WHAT THE TASK REQUIRES: Copy exactly the last part of the entries, starting from the line with "Page text, block" and including the final line.

(DATA EXCERPTS begins)

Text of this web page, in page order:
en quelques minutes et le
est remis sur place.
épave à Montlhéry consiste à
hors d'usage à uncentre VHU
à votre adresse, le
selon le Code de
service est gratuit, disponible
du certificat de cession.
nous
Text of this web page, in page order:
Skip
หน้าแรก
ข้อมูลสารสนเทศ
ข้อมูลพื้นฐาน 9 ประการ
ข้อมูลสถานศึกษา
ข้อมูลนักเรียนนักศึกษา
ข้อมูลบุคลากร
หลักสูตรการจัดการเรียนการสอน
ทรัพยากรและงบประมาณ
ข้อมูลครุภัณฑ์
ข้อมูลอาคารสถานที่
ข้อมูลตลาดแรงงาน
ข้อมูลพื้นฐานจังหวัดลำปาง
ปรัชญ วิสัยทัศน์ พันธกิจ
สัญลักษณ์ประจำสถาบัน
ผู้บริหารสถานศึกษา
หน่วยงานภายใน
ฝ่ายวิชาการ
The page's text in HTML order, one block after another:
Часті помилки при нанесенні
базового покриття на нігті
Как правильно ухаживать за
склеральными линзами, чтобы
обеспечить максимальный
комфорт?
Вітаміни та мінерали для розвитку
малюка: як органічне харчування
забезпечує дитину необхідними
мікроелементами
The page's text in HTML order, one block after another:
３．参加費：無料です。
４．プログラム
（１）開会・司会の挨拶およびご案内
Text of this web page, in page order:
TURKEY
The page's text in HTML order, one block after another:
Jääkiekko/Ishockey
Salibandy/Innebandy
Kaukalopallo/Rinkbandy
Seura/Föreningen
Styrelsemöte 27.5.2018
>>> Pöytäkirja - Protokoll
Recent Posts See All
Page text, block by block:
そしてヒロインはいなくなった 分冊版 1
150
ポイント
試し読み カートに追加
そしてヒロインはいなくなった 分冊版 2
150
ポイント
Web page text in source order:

(DATA EXCERPTS ends)

REPLY:
Page text, block by block:
そしてヒロインはいなくなった 分冊版 1
150
ポイント
試し読み カートに追加
そしてヒロインはいなくなった 分冊版 2
150
ポイント
Web page text in source order:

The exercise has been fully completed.